For one, we have no idea whether Mayer needs to be platooned. He’s gotten seven plate appearances against lefties, with a single and three strikeouts. In the minors this year, he slashed .271/.300/.458 against southpaws, more than respectable, though his 15/1 K/BB is reason for concern. In 2024, he hit .258/.319/.355 against lefties, in 2023, it was .250/.281/.423. We’re talking about fewer than 200 PAs against lefties in the the three years combined, and given how minor-league starters are used, probably never seeing a lefty three times in any game. There is absolutely nothing in his record so far that justifies treating him as a strict platoon player.
Cora’s mishandling of Mayer informs what he’ll do with Roman Anthony, who made his MLB debut last night and, sure enough, was pulled against a left-handed reliever in the 11th inning.
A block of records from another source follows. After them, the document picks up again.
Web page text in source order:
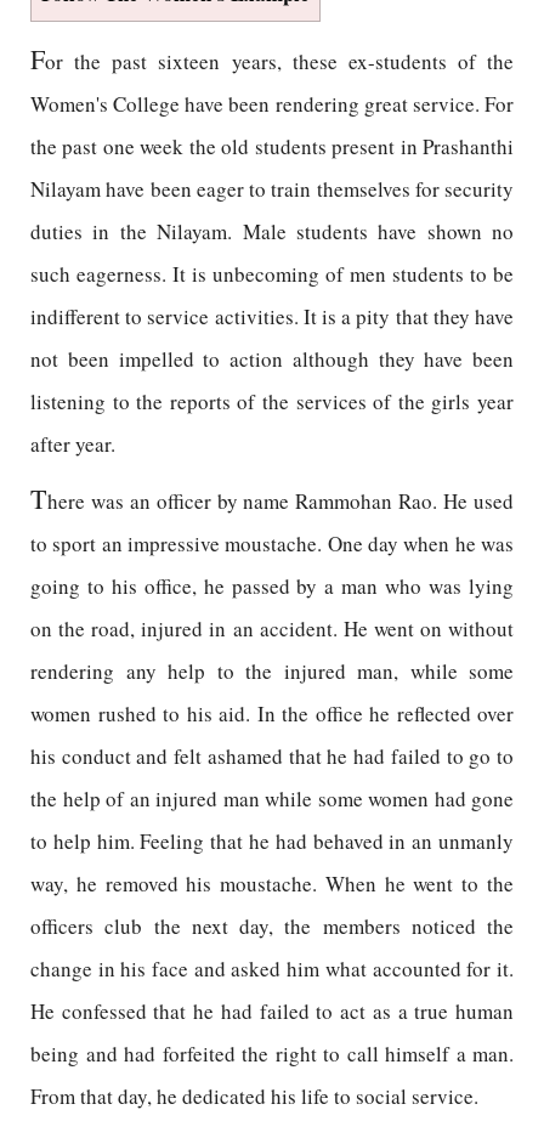
For the past sixteen years, these ex-students of the
Women's College have been rendering great service. For
the past one week the old students present in Prashanthi
Nilayam have been eager to train themselves for security
duties in the Nilayam. Male students have shown no
such eagerness. It is unbecoming of men students to be
indifferent to service activities. It is a pity that they have
not been impelled to action although they have been
listening to the reports of the services of the girls year
after year.
There was an officer by name Rammohan Rao. He used
to sport an impressive moustache. One day when he was
going to his office, he passed by a man who was lying
on the road, injured in an accident. He went on without
rendering any help to the injured man, while some
women rushed to his aid. In the office he reflected over
his conduct and felt ashamed that he had failed to go to
the help of an injured man while some women had gone
to help him. Feeling that he had behaved in an unmanly
way, he removed his moustache. When he went to the
officers club the next day, the members noticed the
change in his face and asked him what accounted for it.
He confessed that he had failed to act as a true human
being and had forfeited the right to call himself a man.
From that day, he dedicated his life to social service.
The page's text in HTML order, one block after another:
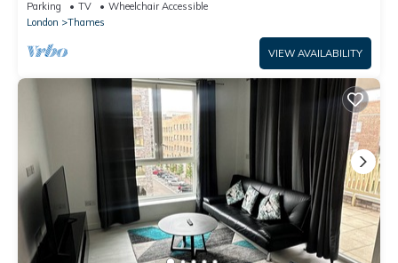
Parking TV
Wheelchair Accessible
London
Thames
VIEW AVAILABILITY
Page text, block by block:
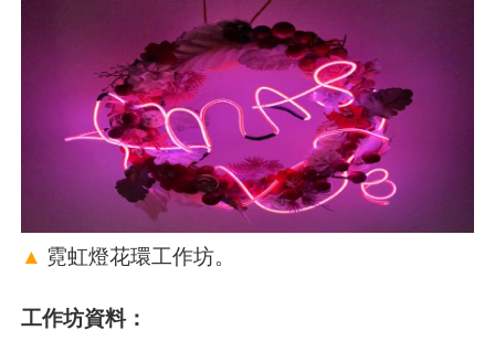
▲ 霓虹燈花環工作坊。
工作坊資料：
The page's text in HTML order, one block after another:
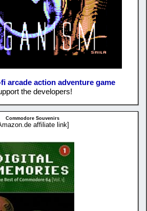
arcade action adventure game
the developers!
Commodore Souvenirs
affiliate link]
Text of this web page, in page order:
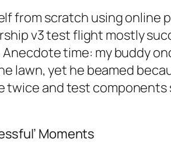
from scratch using online
v3 test flight mostly
time: my buddy
lawn, yet he beamed
twice and test
Moments
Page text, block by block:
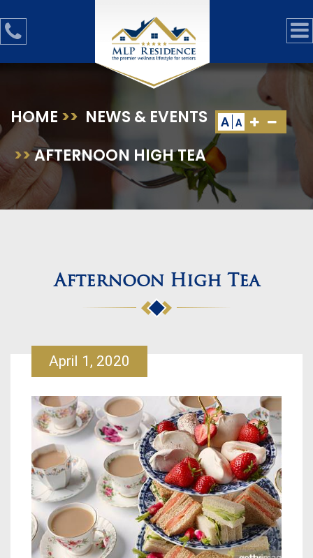
A A
HOME >> NEWS & EVENTS
>>AFTERNOON HIGH TEA
Afternoon High Tea
April 1, 2020
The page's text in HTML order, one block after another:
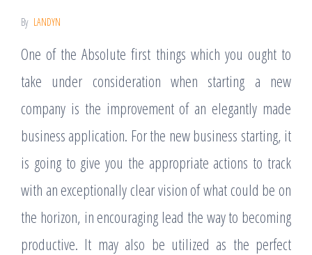
By LANDYN
One of the Absolute first things which you ought to
take under consideration when starting a new
company is the improvement of an elegantly made
business application. For the new business starting, it
is going to give you the appropriate actions to track
with an exceptionally clear vision of what could be on
the horizon, in encouraging lead the way to becoming
productive. It may also be utilized as the perfect
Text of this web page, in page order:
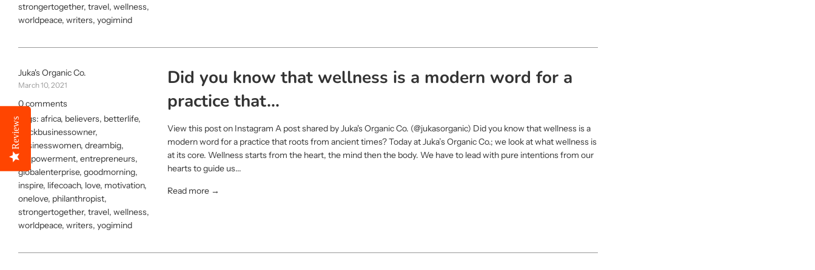
strongertogether, travel, wellness,
worldpeace, writers, yogimind
Juka's Organic Co.
March 10, 2021
0 comments
Tags: africa, believers, betterlife,
blackbusinessowner,
businesswomen, dreambig,
empowerment, entrepreneurs,
globalenterprise, goodmorning,
inspire, lifecoach, love, motivation,
onelove, philanthropist,
strongertogether, travel, wellness,
worldpeace, writers, yogimind
Did you know that wellness is a modern word for a
practice that...
View this post on Instagram A post shared by Juka's Organic Co. (@jukasorganic) Did you know that wellness is a
modern word for a practice that roots from ancient times? Today at Juka’s Organic Co.; we look at what wellness is
at its core. Wellness starts from the heart, the mind then the body. We have to lead with pure intentions from our
hearts to guide us...
Read more →
Reviews
Reviews
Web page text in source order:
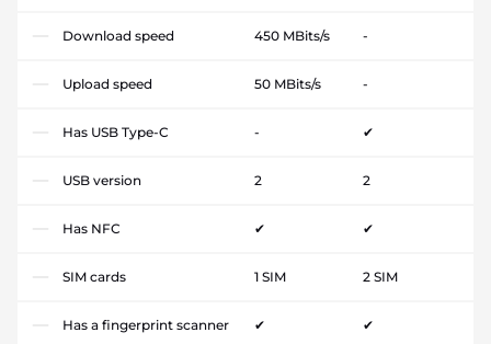
Download speed 450 MBits/s -
Upload speed 50 MBits/s -
Has USB Type-C - ✔
USB version 2 2
Has NFC ✔ ✔
SIM cards 1 SIM 2 SIM
Has a fingerprint scanner ✔ ✔
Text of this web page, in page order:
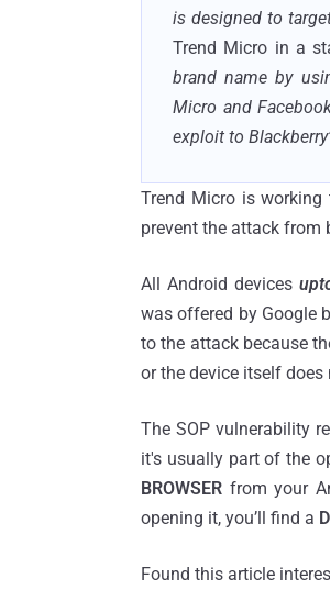
is designed to
Trend Micro in a
brand name by
Micro and
exploit to
Trend Micro is
prevent the attack from
All Android devices
was offered by Google
to the attack because
or the device itself
The SOP vulnerability
it's usually part of the
BROWSER from your
opening it, you’ll find a
Found this article
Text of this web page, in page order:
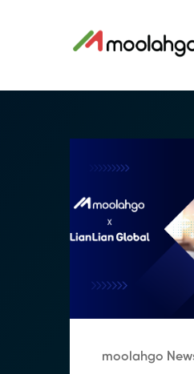
moolahgo
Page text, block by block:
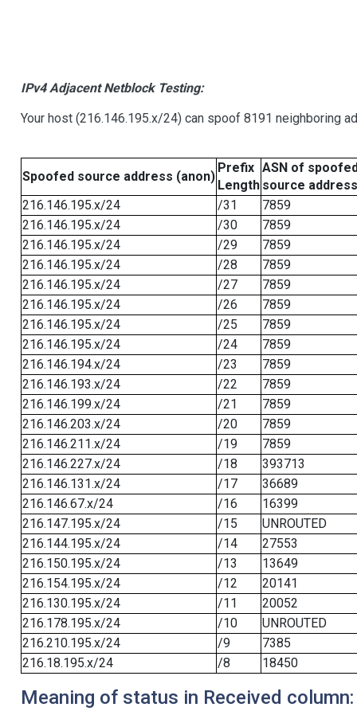
IPv4 Adjacent Netblock Testing:
Your host (216.146.195.x/24) can spoof 8191 neighboring
Spoofed source address (anon)
Prefix
Length
ASN of
source address
216.146.195.x/24
/31
7859
216.146.195.x/24
/30
7859
216.146.195.x/24
/29
7859
216.146.195.x/24
/28
7859
216.146.195.x/24
/27
7859
216.146.195.x/24
/26
7859
216.146.195.x/24
/25
7859
216.146.195.x/24
/24
7859
216.146.194.x/24
/23
7859
216.146.193.x/24
/22
7859
216.146.199.x/24
/21
7859
216.146.203.x/24
/20
7859
216.146.211.x/24
/19
7859
216.146.227.x/24
/18
393713
216.146.131.x/24
/17
36689
216.146.67.x/24
/16
16399
216.147.195.x/24
/15
UNROUTED
216.144.195.x/24
/14
27553
216.150.195.x/24
/13
13649
216.154.195.x/24
/12
20141
216.130.195.x/24
/11
20052
216.178.195.x/24
/10
UNROUTED
216.210.195.x/24
/9
7385
216.18.195.x/24
/8 18450
Meaning of status in Received column:
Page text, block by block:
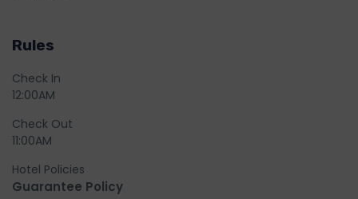
Rules
Check In
12:00AM
Check Out
11:00AM
Hotel Policies
Guarantee Policy
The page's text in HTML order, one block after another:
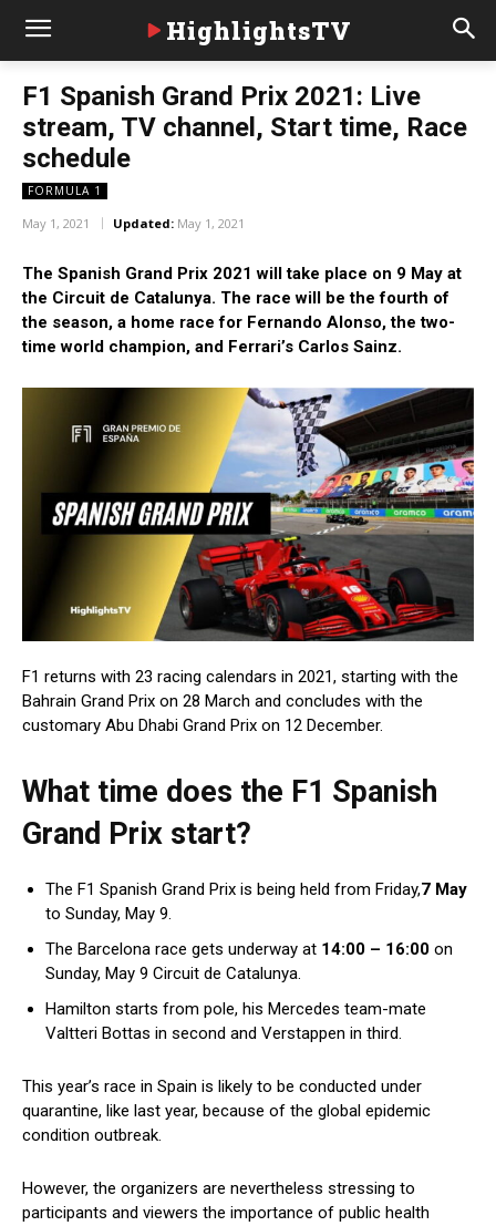
HighlightsTV
F1 Spanish Grand Prix 2021: Live
stream, TV channel, Start time, Race
schedule
FORMULA 1
May 1, 2021 Updated: May 1, 2021
The Spanish Grand Prix 2021 will take place on 9 May at
the Circuit de Catalunya. The race will be the fourth of
the season, a home race for Fernando Alonso, the two-
time world champion, and Ferrari’s Carlos Sainz.
F1 returns with 23 racing calendars in 2021, starting with the
Bahrain Grand Prix on 28 March and concludes with the
customary Abu Dhabi Grand Prix on 12 December.
What time does the F1 Spanish
Grand Prix start?
The F1 Spanish Grand Prix is being held from Friday,7 May
to Sunday, May 9.
The Barcelona race gets underway at 14:00 – 16:00 on
Sunday, May 9 Circuit de Catalunya.
Hamilton starts from pole, his Mercedes team-mate
Valtteri Bottas in second and Verstappen in third.
This year’s race in Spain is likely to be conducted under
quarantine, like last year, because of the global epidemic
condition outbreak.
However, the organizers are nevertheless stressing to
participants and viewers the importance of public health
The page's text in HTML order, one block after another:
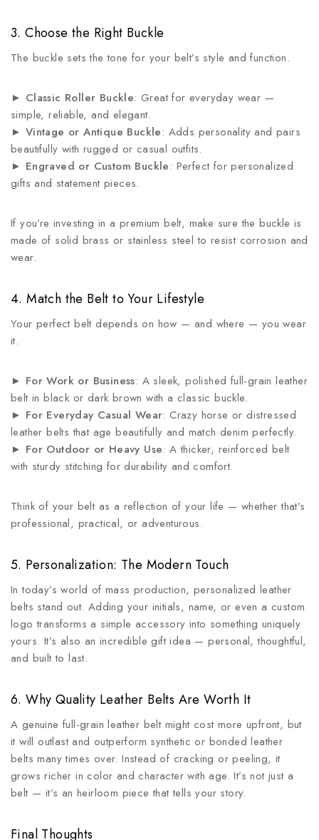
3. Choose the Right Buckle
The buckle sets the tone for your belt’s style and function.
► Classic Roller Buckle: Great for everyday wear —
simple, reliable, and elegant.
► Vintage or Antique Buckle: Adds personality and pairs
beautifully with rugged or casual outfits.
► Engraved or Custom Buckle: Perfect for personalized
gifts and statement pieces.
If you’re investing in a premium belt, make sure the buckle is
made of solid brass or stainless steel to resist corrosion and
wear.
4. Match the Belt to Your Lifestyle
Your perfect belt depends on how — and where — you wear
it.
► For Work or Business: A sleek, polished full-grain leather
belt in black or dark brown with a classic buckle.
► For Everyday Casual Wear: Crazy horse or distressed
leather belts that age beautifully and match denim perfectly.
► For Outdoor or Heavy Use: A thicker, reinforced belt
with sturdy stitching for durability and comfort.
Think of your belt as a reflection of your life — whether that’s
professional, practical, or adventurous.
5. Personalization: The Modern Touch
In today’s world of mass production, personalized leather
belts stand out. Adding your initials, name, or even a custom
logo transforms a simple accessory into something uniquely
yours. It’s also an incredible gift idea — personal, thoughtful,
and built to last.
6. Why Quality Leather Belts Are Worth It
A genuine full-grain leather belt might cost more upfront, but
it will outlast and outperform synthetic or bonded leather
belts many times over. Instead of cracking or peeling, it
grows richer in color and character with age. It’s not just a
belt — it’s an heirloom piece that tells your story.
Final Thoughts
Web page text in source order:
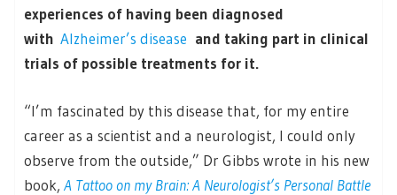
experiences of having been diagnosed
with Alzheimer’s disease and taking part in clinical
trials of possible treatments for it.
“I’m fascinated by this disease that, for my entire
career as a scientist and a neurologist, I could only
observe from the outside,” Dr Gibbs wrote in his new
book, A Tattoo on my Brain: A Neurologist’s Personal Battle
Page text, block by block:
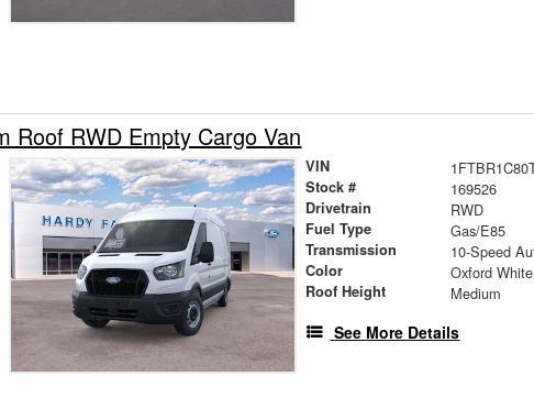
Roof RWD Empty Cargo Van
VIN
Stock # 169526
Drivetrain RWD
Fuel Type Gas/E85
Transmission
Color Oxford White
Roof Height Medium
See More Details
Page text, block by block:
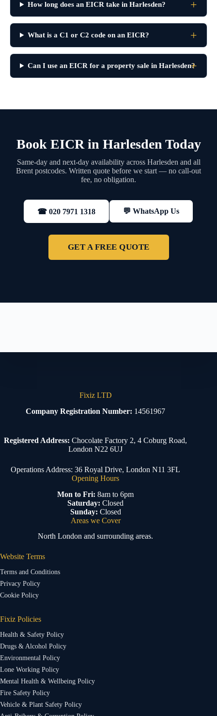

Cora left Anthony in to face southpaw Garrett Cleavinger in the sixth but couldn’t help himself five frames later, pinch-hitting Rob Refsnyder for Anthony.
From the day he got the job, and then got it a second time after his suspension, Alex Cora has managed a veteran-heavy team with a mandate to win now. The second part of that is still there, with the Red Sox 4 1/2 games out of a wild-card spot, having not made the playoffs in four years. We have no idea, though, whether Cora can develop young players. With Mayer, Anthony, Kristian Campbell, and Ceddanne Rafaela all on his roster, Cora has to shift his approach, even if it means giving up some leverage in spots. If he can’t see his way to treating those four as everyday, every-inning players, he’s the wrong man for the current Red Sox.